Cleanup of external workers runs whenever `cleanup_timeout` is greater than zero (default),
even if Snakepit is already started. For embedded usage where you do not own the pool,
set `cleanup_timeout: 0` to skip cleanup.
Exit mode guidance:
- `:none` (default) - return to the caller; the script runner controls VM exit.
- `:auto` - safe default for scripts that may run under `--no-halt`.
- `:stop` - request a graceful VM shutdown with the script status code.
- `:halt` - immediate VM termination; use only with explicit operator intent.

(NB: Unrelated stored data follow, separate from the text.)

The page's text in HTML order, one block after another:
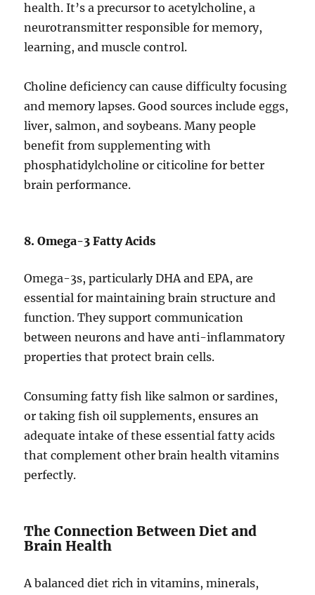
health. It’s a precursor to acetylcholine, a
neurotransmitter responsible for memory,
learning, and muscle control.
Choline deficiency can cause difficulty focusing
and memory lapses. Good sources include eggs,
liver, salmon, and soybeans. Many people
benefit from supplementing with
phosphatidylcholine or citicoline for better
brain performance.
8. Omega-3 Fatty Acids
Omega-3s, particularly DHA and EPA, are
essential for maintaining brain structure and
function. They support communication
between neurons and have anti-inflammatory
properties that protect brain cells.
Consuming fatty fish like salmon or sardines,
or taking fish oil supplements, ensures an
adequate intake of these essential fatty acids
that complement other brain health vitamins
perfectly.
The Connection Between Diet and
Brain Health
A balanced diet rich in vitamins, minerals,
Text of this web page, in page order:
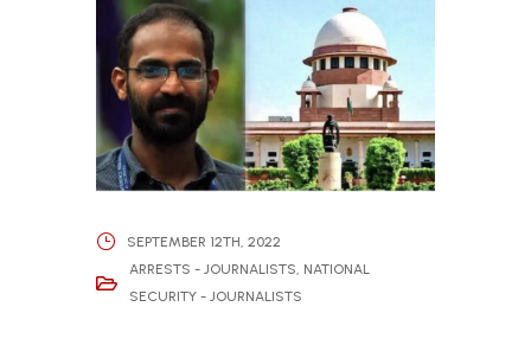
SEPTEMBER 12TH, 2022
ARRESTS - JOURNALISTS, NATIONAL
SECURITY - JOURNALISTS
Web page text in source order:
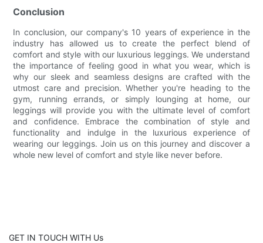
Conclusion
In conclusion, our company's 10 years of experience in the
industry has allowed us to create the perfect blend of
comfort and style with our luxurious leggings. We understand
the importance of feeling good in what you wear, which is
why our sleek and seamless designs are crafted with the
utmost care and precision. Whether you're heading to the
gym, running errands, or simply lounging at home, our
leggings will provide you with the ultimate level of comfort
and confidence. Embrace the combination of style and
functionality and indulge in the luxurious experience of
wearing our leggings. Join us on this journey and discover a
whole new level of comfort and style like never before.
GET IN TOUCH WITH Us
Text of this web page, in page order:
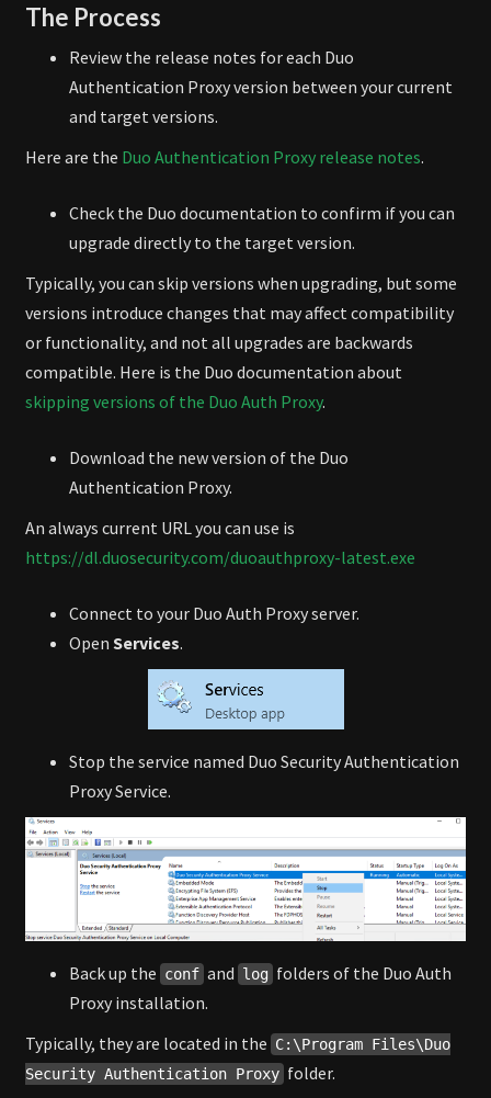
The Process
Review the release notes for each Duo
Authentication Proxy version between your current
and target versions.
Here are the Duo Authentication Proxy release notes.
Check the Duo documentation to confirm if you can
upgrade directly to the target version.
Typically, you can skip versions when upgrading, but some
versions introduce changes that may affect compatibility
or functionality, and not all upgrades are backwards
compatible. Here is the Duo documentation about
skipping versions of the Duo Auth Proxy.
Download the new version of the Duo
Authentication Proxy.
An always current URL you can use is
https://dl.duosecurity.com/duoauthproxy-latest.exe
Connect to your Duo Auth Proxy server.
Open Services.
Stop the service named Duo Security Authentication
Proxy Service.
Back up the conf and log folders of the Duo Auth
Proxy installation.
Typically, they are located in the C:\Program Files\Duo
Security Authentication Proxy folder.
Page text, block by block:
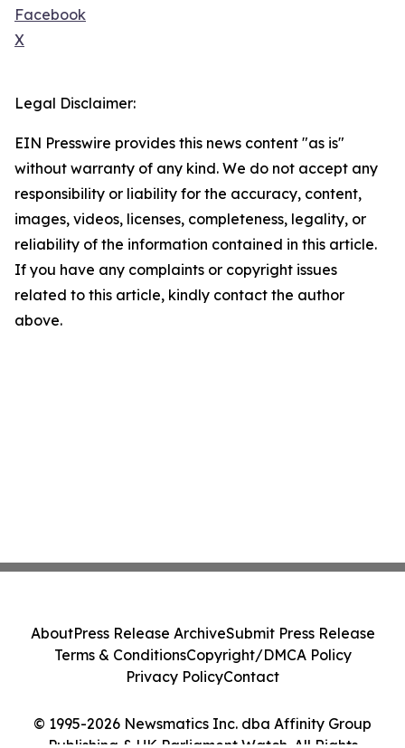
Facebook
X
Legal Disclaimer:
EIN Presswire provides this news content "as is"
without warranty of any kind. We do not accept any
responsibility or liability for the accuracy, content,
images, videos, licenses, completeness, legality, or
reliability of the information contained in this article.
If you have any complaints or copyright issues
related to this article, kindly contact the author
above.
© 1995-2026 Newsmatics Inc. dba Affinity Group
AboutPress Release ArchiveSubmit Press Release
Terms & ConditionsCopyright/DMCA Policy
Privacy PolicyContact
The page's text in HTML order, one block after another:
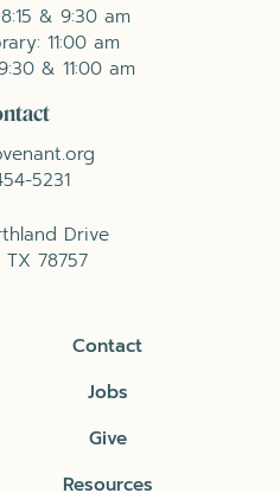
& 9:30 am
11:00 am
& 11:00 am
5231
Drive
78757
Contact
Jobs
Give
Resources
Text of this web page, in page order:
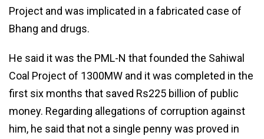
Project and was implicated in a fabricated case of
Bhang and drugs.
He said it was the PML-N that founded the Sahiwal
Coal Project of 1300MW and it was completed in the
first six months that saved Rs225 billion of public
money. Regarding allegations of corruption against
him, he said that not a single penny was proved in
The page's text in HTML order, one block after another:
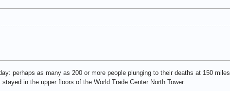
perhaps as many as 200 or more people plunging to their deaths at 150 miles
in the upper floors of the World Trade Center North Tower.
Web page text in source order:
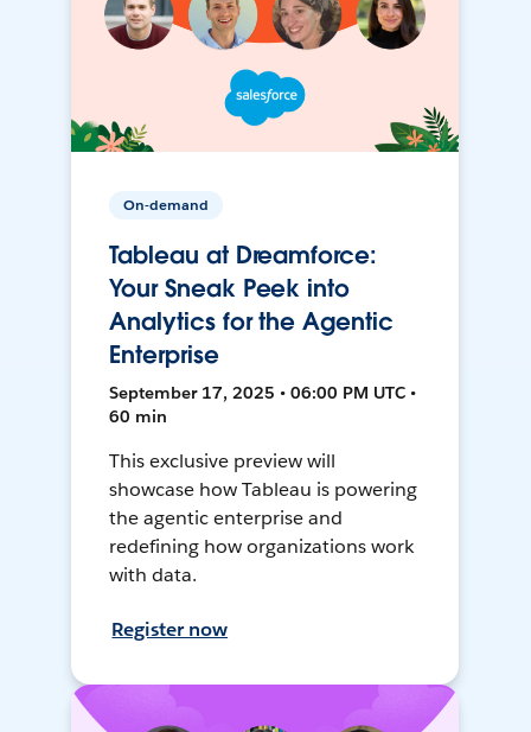
On-demand
Tableau at Dreamforce:
Your Sneak Peek into
Analytics for the Agentic
Enterprise
September 17, 2025 • 06:00 PM UTC •
60 min
This exclusive preview will
showcase how Tableau is powering
the agentic enterprise and
redefining how organizations work
with data.
Register now
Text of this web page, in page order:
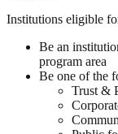
Institutions eligible
Be an
program area
Be one of the
Trust &
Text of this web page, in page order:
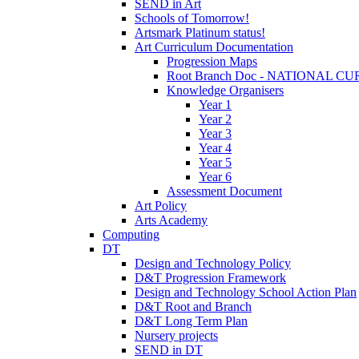
SEND in Art
Schools of Tomorrow!
Artsmark Platinum status!
Art Curriculum Documentation
Progression Maps
Root Branch Doc - NATIONAL
Knowledge Organisers
Year 1
Year 2
Year 3
Year 4
Year 5
Year 6
Assessment Document
Art Policy
Arts Academy
Computing
DT
Design and Technology Policy
D&T Progression Framework
Design and Technology School Action Plan
D&T Root and Branch
D&T Long Term Plan
Nursery projects
SEND in DT
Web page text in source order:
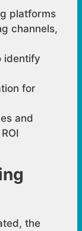
platforms
channels,
identify
for
and
the

Wrapper commands (like `timeout`, `head`, or `tee`) can close stdout/stderr early and
trigger broken pipes during shutdown. Avoid writing to stdout in exit paths, and note
that GNU `timeout` is not available by default on macOS (use `gtimeout` from coreutils
or another portable watchdog).
### Script Lifecycle Reference
For the authoritative exit precedence, status code rules, `stop_mode x exit_mode` matrix,
shutdown state machine, and telemetry contract, see
`docs/20251229/documentation-overhaul/01-core-api.md#script-lifecycle-090`.
## Mix Tasks
| Task | Description |
|------|-------------|
| `mix snakepit.setup` | Install Python dependencies and generate gRPC stubs |
| `mix snakepit.doctor` | Verify environment is correctly configured |
| `mix snakepit.status` | Show pool status and worker information |
| `mix snakepit.gen.adapter NAME` | Generate adapter scaffolding |
## Examples
The `examples/` directory contains working demonstrations:
| Example | Description |
|---------|-------------|
| `grpc_basic.exs` | Basic execute, ping, echo, add operations |
| `grpc_sessions.exs` | Session affinity and isolation |
| `grpc_streaming.exs` | Pool scaling and concurrent execution |
| `hardware_detection.exs` | Hardware detection for ML workloads |
| `crash_recovery.exs` | Circuit breaker, retry, health monitoring |
| `bidirectional_tools_demo.exs` | Cross-language tool calls |
| `telemetry_basic.exs` | Telemetry event handling |
| `threaded_profile_demo.exs` | Python 3.13+ thread profile |
Run examples:
```bash
mix run examples/grpc_basic.exs
mix run examples/hardware_detection.exs
```
## Documentation
| Guide | Description |
|-------|-------------|
| [Getting Started](guides/getting-started.md) | Installation and first steps |
| [Configuration](guides/configuration.md) | All configuration options |
| [Worker Profiles](guides/worker-profiles.md) | Process vs thread profiles |
| [Hardware Detection](guides/hardware-detection.md) | ML accelerator detection |
| [Fault Tolerance](guides/fault-tolerance.md) | Circuit breaker, retry, health |
| [Streaming](guides/streaming.md) | gRPC streaming operations |
| [Python Adapters](guides/python-adapters.md) | Writing Python adapters |
| [Observability](guides/observability.md) | Telemetry and logging |
| [Production](guides/production.md) | Deployment and troubleshooting |
## Requirements
- Elixir 1.18+
- Erlang/OTP 27+
- Python 3.9+ (3.13+ for thread profile)
- [uv](https://docs.astral.sh/uv/) - Fast Python package manager (required)
- gRPC Python packages (`grpcio`, `grpcio-tools`)
### Installing uv
```bash
# macOS/Linux
curl -LsSf https://astral.sh/uv/install.sh | sh
# Windows
powershell -ExecutionPolicy ByPass -c "irm https://astral.sh/uv/install.ps1 | iex"
# Or via Homebrew
brew install uv
```
## License
MIT License - see [LICENSE](LICENSE) for details.